* **ACTIVITY**: Each line that contains the word "fazer" is to be copied from the records below.

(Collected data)
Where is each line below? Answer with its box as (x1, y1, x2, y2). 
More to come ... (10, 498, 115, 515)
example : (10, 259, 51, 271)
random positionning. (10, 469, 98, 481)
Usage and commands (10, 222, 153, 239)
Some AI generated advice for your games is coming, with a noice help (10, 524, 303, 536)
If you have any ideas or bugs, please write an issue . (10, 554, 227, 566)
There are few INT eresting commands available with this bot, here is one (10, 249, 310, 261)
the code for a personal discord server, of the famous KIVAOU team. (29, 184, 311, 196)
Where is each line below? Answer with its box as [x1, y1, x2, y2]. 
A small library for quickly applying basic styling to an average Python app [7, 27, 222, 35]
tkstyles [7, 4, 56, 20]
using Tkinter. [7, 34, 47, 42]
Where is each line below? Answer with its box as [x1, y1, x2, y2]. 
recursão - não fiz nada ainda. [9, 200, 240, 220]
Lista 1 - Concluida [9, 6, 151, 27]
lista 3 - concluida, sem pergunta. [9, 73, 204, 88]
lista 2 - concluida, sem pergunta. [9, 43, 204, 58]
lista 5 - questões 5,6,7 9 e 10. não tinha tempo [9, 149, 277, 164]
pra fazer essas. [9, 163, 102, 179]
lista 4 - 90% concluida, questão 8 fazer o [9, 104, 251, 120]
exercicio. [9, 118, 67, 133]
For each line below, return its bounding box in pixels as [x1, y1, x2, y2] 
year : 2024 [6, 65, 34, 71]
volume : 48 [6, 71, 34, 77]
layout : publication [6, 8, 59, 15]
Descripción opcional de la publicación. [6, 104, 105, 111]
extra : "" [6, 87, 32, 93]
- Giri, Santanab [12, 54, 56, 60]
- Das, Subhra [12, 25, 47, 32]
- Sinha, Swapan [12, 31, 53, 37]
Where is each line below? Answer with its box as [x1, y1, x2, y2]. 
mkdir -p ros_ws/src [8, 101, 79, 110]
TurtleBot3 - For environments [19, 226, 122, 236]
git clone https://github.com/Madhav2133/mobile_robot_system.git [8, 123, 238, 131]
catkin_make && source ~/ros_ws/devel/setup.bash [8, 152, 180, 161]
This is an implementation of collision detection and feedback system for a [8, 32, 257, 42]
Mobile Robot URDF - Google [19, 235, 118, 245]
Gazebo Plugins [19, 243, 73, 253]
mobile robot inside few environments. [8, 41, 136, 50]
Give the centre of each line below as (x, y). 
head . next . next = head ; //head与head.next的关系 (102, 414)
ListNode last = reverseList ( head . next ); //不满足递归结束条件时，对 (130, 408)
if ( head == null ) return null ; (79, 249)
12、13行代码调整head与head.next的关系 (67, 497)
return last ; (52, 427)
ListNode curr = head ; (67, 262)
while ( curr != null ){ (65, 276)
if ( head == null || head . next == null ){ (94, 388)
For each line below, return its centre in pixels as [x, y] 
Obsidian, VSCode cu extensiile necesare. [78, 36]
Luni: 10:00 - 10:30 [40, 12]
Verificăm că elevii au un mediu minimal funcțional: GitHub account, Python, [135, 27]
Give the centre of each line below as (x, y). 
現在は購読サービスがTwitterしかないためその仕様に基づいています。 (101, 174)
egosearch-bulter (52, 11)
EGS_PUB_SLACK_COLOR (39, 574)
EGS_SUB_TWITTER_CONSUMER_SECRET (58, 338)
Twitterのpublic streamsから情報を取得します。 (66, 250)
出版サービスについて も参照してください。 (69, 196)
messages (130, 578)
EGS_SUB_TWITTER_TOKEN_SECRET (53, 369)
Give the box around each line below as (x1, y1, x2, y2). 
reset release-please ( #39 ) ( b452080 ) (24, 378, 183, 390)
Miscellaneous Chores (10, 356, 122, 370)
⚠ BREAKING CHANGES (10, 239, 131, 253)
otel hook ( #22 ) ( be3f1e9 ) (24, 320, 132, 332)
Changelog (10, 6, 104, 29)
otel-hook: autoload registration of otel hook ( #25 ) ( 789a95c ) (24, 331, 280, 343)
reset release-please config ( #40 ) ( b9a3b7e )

* **EXERCISE RESULT**:
pra fazer essas. [9, 163, 102, 179]
lista 4 - 90% concluida, questão 8 fazer o [9, 104, 251, 120]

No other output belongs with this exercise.